SECAUCUS, NJ (July 27, 2010) – Continuing its record of 3D technology leadership, Panasonic today announced the development of the world's first* digital interchangeable twin-lens, making it possible to shoot 3D with an interchangeable lens system camera. As a new member of Panasonic's powerful lineup of interchangeable lenses as part of the LUMIX G Micro System**, the twin-lens will allow high-quality shooting in 3D. Panasonic plans to release this new lens for sale before the end of the year.

"This year will be remembered as the 'First Year of 3D Era' and Panasonic has already taken the lead by launching 3D-capable VIERA™ televisions and Blu-ray™ 3D Disc Players," said Darin Pepple, Senior Product Manager, Imaging, Panasonic Consumer Electronics Company. "With Panasonic's development of a twin-lens capable of 3D shooting, the company is providing consumers with a way to capture their own 3D content, which they can then enjoy watching in the comforts of their own home. Panasonic is dedicated to evolving the 3D ecosystem, letting consumers create and display lifelike 3D images in their homes."

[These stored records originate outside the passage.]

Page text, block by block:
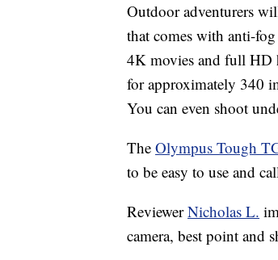
Outdoor adventurers
that comes with anti-
4K movies and full HD
for approximately 340
You can even shoot
The Olympus Tough
to be easy to use and
ReviewerNicholas L.
camera, best point and
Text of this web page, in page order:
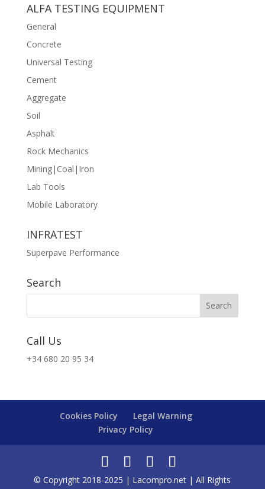
ALFA TESTING EQUIPMENT
General
Concrete
Universal Testing
Cement
Aggregate
Soil
Asphalt
Rock Mechanics
Mining|Coal|Iron
Lab Tools
Mobile Laboratory
INFRATEST
Superpave Performance
Search
Call Us
+34 680 20 95 34
Cookies Policy
Legal Warning
Privacy Policy
© Copyright 2018-2025 | Lacompro.net | All Rights
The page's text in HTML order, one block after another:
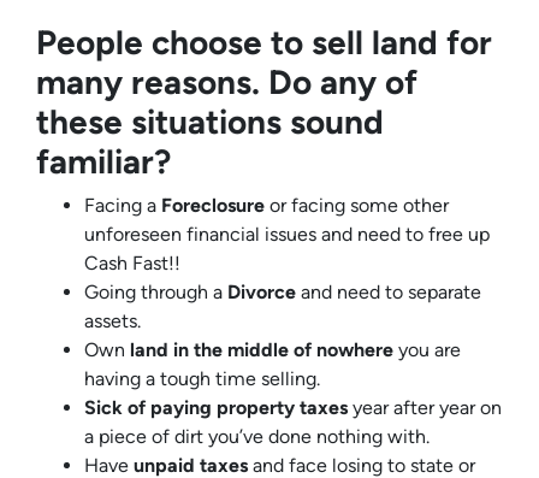
People choose to sell land for
many reasons. Do any of
these situations sound
familiar?
Facing a Foreclosure or facing some other
unforeseen financial issues and need to free up
Cash Fast!!
Going through a Divorce and need to separate
assets.
Own land in the middle of nowhere you are
having a tough time selling.
Sick of paying property taxes year after year on
a piece of dirt you’ve done nothing with.
Have unpaid taxes and face losing to state or

Currently, 3D shooting with an interchangeable lens system camera is possible only by using panorama systems or by combining two lenses and two CCDs. However, these systems are not ideal and have difficulty capturing moving objects. Panasonic's new 3D lens for the LUMIX G Micro System features two optical systems installed within the diameter of the lens mount, creating stereo images from the left and right lenses that are then processed with a 3D image processing system. Thanks to Panasonic's advanced technologies in optical technology, image processing systems, and lens barrel design, the 3D lens will be compact in size.

This new compact 3D-capable interchangeable lens will be easy to handle and allow instant 3D shooting, without distortion or time lag between left and right images – even when shooting moving objects.

*For a digital interchangeable lens of July 28, 2010.
** Compatible models to be announced at a later date.
Of course we all know it isn't actually the "first" since the Loreo 3D Lens in a Cap 9005 has been available for micro 4/3 for some time now. The difference here is that it appears no prisms have been used (good light performance) but the interaxial is very small (limited usage, but good for portrait work and close-up drama.) If they are 2:1 anamorphic then even better.

I'm excited that this lens will likely work with the AG-AF100.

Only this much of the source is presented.